_How to complete this task:_ Although the entries contain pictures, repeat only their words, exactly as written.

[Recorded data]

------------------------------------

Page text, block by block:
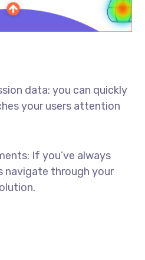
data: you can quickly
your users attention
If you’ve always
navigate through your
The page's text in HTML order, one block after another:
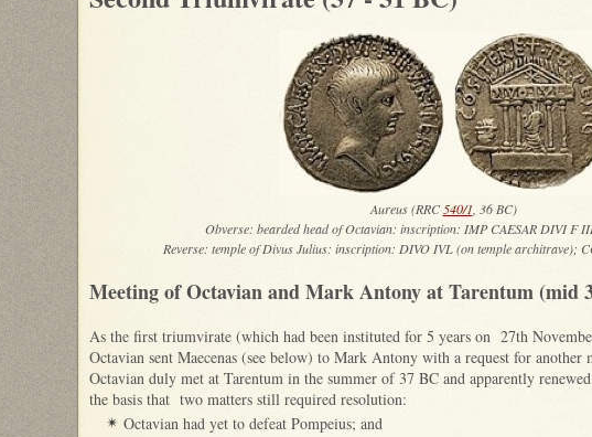
Aureus (RRC540/1, 36 BC)
Obverse: bearded head of Octavian: inscription: IMP CAESAR DIVI F
Reverse: temple of Divus Julius: inscription: DIVO IVL (on temple architrave);
Meeting of Octavian and Mark Antony at Tarentum (mid
As the first triumvirate (which had been instituted for 5 years on 27th
Octavian sent Maecenas (see below) to Mark Antony with a request for
Octavian duly met at Tarentum in the summer of 37 BC and apparently
the basis that two matters still required resolution:
✴ Octavian had yet to defeat Pompeius; and
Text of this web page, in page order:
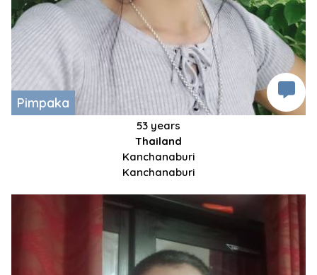
Pimpaka
53 years
Thailand
Kanchanaburi
Kanchanaburi
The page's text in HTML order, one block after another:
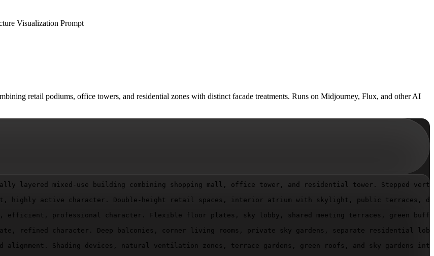
Visualization Prompt
retail podiums, office towers, and residential zones with distinct facade treatments. Runs on Midjourney, Flux, and other AI
mixed-use building combining shopping mall, office tower, and residential tower. Stepped
highly active character. Double-height retail spaces, interior atrium with skylight, public terraces,
efficient, professional character. Flexible floor plates, sky lobby, shared meeting terraces, green
refined character. Deep balconies, corner living rooms, private sky gardens, separate residential
Shading devices, natural ventilation zones, terrace gardens, green roofs, and sky gardens
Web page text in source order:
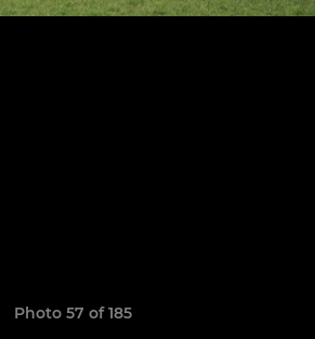
Photo 57 of 185
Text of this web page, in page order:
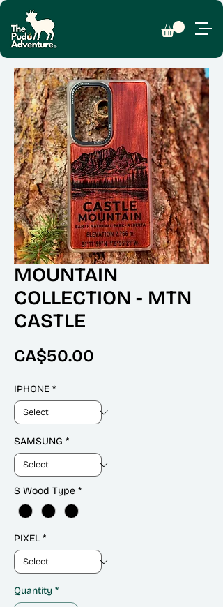
MOUNTAIN
COLLECTION - MTN
CASTLE
CA$50.00
IPHONE *
SAMSUNG *
S Wood Type *
PIXEL *
Quantity *
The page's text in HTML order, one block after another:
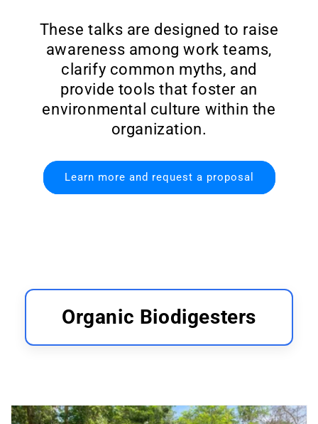
These talks are designed to raise
awareness among work teams,
clarify common myths, and
provide tools that foster an
environmental culture within the
organization.
Learn more and request a proposal
Organic Biodigesters
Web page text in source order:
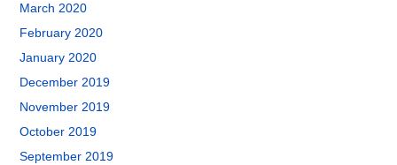
March 2020
February 2020
January 2020
December 2019
November 2019
October 2019
September 2019
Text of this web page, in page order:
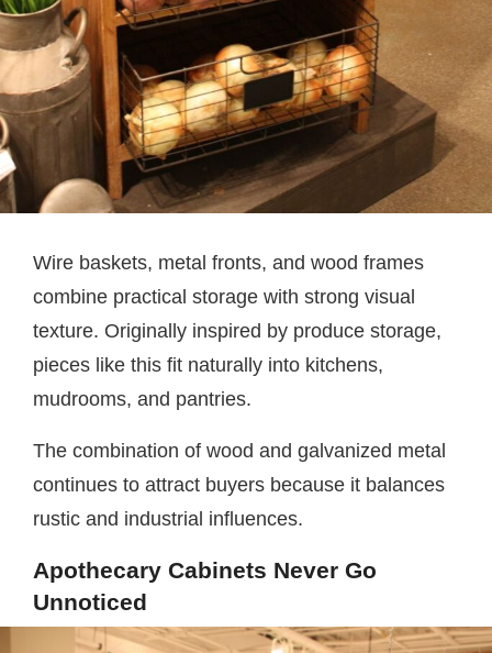
Wire baskets, metal fronts, and wood frames
combine practical storage with strong visual
texture. Originally inspired by produce storage,
pieces like this fit naturally into kitchens,
mudrooms, and pantries.
The combination of wood and galvanized metal
continues to attract buyers because it balances
rustic and industrial influences.
Apothecary Cabinets Never Go
Unnoticed
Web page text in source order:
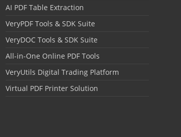
AI PDF Table Extraction
VeryPDF Tools & SDK Suite
VeryDOC Tools & SDK Suite
All-in-One Online PDF Tools
VeryUtils Digital Trading Platform
Virtual PDF Printer Solution
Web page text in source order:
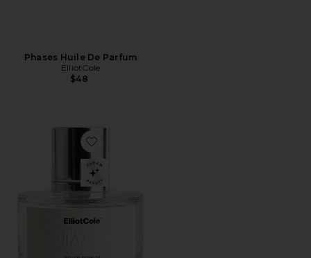
Phases Huile De Parfum
ElliotCole
$48
Favorite Phases Eau De Parfum

------------------------------------

_Solution below:_
Page text, block by block:
data: you can quickly
your users attention
If you’ve always
navigate through your
The page's text in HTML order, one block after another:
Aureus (RRC540/1, 36 BC)
Obverse: bearded head of Octavian: inscription: IMP CAESAR DIVI F
Reverse: temple of Divus Julius: inscription: DIVO IVL (on temple architrave);
Meeting of Octavian and Mark Antony at Tarentum (mid
As the first triumvirate (which had been instituted for 5 years on 27th
Octavian sent Maecenas (see below) to Mark Antony with a request for
Octavian duly met at Tarentum in the summer of 37 BC and apparently
the basis that two matters still required resolution:
✴ Octavian had yet to defeat Pompeius; and
Text of this web page, in page order:
Pimpaka
53 years
Thailand
Kanchanaburi
Kanchanaburi
The page's text in HTML order, one block after another:
Visualization Prompt
retail podiums, office towers, and residential zones with distinct facade treatments. Runs on Midjourney, Flux, and other AI
mixed-use building combining shopping mall, office tower, and residential tower. Stepped
highly active character. Double-height retail spaces, interior atrium with skylight, public terraces,
efficient, professional character. Flexible floor plates, sky lobby, shared meeting terraces, green
refined character. Deep balconies, corner living rooms, private sky gardens, separate residential
Shading devices, natural ventilation zones, terrace gardens, green roofs, and sky gardens
Web page text in source order:
Photo 57 of 185
Text of this web page, in page order:
MOUNTAIN
COLLECTION - MTN
CASTLE
CA$50.00
IPHONE *
SAMSUNG *
S Wood Type *
PIXEL *
Quantity *
The page's text in HTML order, one block after another:
These talks are designed to raise
awareness among work teams,
clarify common myths, and
provide tools that foster an
environmental culture within the
organization.
Learn more and request a proposal
Organic Biodigesters
Web page text in source order:
March 2020
February 2020
January 2020
December 2019
November 2019
October 2019
September 2019
Text of this web page, in page order:
Wire baskets, metal fronts, and wood frames
combine practical storage with strong visual
texture. Originally inspired by produce storage,
pieces like this fit naturally into kitchens,
mudrooms, and pantries.
The combination of wood and galvanized metal
continues to attract buyers because it balances
rustic and industrial influences.
Apothecary Cabinets Never Go
Unnoticed
Web page text in source order:
AI PDF Table Extraction
VeryPDF Tools & SDK Suite
VeryDOC Tools & SDK Suite
All-in-One Online PDF Tools
VeryUtils Digital Trading Platform
Virtual PDF Printer Solution
Web page text in source order:
Phases Huile De Parfum
ElliotCole
$48
Favorite Phases Eau De Parfum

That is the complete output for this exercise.